(Stored data)

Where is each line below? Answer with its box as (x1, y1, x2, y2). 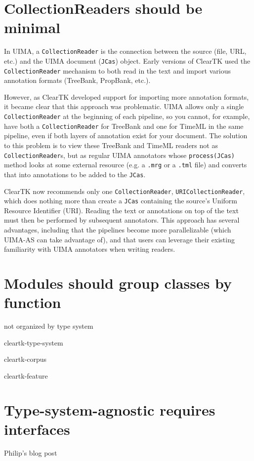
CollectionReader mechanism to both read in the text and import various (4, 65, 231, 76)
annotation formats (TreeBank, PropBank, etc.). (4, 75, 151, 85)
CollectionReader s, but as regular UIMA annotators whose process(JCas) (4, 150, 235, 160)
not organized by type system (4, 321, 93, 331)
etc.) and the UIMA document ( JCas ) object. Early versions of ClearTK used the (4, 55, 251, 66)
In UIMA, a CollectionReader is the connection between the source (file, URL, (4, 46, 247, 56)
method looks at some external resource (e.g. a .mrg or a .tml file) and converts (4, 159, 247, 170)
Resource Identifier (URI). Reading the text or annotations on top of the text (4, 205, 239, 215)
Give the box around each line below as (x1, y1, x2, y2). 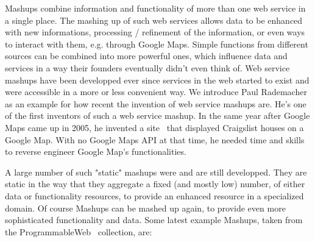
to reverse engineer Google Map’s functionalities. (5, 145, 186, 158)
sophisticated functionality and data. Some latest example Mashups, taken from (5, 213, 303, 226)
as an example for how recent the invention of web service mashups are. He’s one (5, 97, 306, 110)
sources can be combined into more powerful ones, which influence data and (5, 49, 288, 62)
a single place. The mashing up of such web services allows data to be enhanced (5, 13, 303, 26)
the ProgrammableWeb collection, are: (5, 225, 152, 238)
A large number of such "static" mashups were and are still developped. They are (5, 165, 307, 178)
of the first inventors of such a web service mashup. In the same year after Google (5, 109, 310, 122)
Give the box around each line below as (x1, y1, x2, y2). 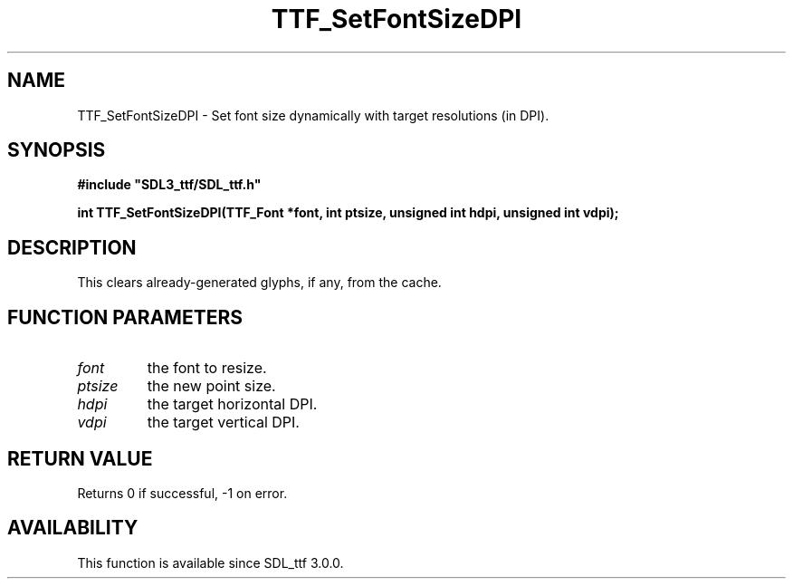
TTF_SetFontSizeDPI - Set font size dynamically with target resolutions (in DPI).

Exercise requirements: Exact repetition is the task: every line from the start of the data to the line with "In UIMA, a CollectionReader", inclusive, and none after it, pictures omitted.

Solved problem:
Where is each line below? Answer with its box as (x1, y1, x2, y2). 
CollectionReader mechanism to both read in the text and import various (4, 65, 231, 76)
annotation formats (TreeBank, PropBank, etc.). (4, 75, 151, 85)
CollectionReader s, but as regular UIMA annotators whose process(JCas) (4, 150, 235, 160)
not organized by type system (4, 321, 93, 331)
etc.) and the UIMA document ( JCas ) object. Early versions of ClearTK used the (4, 55, 251, 66)
In UIMA, a CollectionReader is the connection between the source (file, URL, (4, 46, 247, 56)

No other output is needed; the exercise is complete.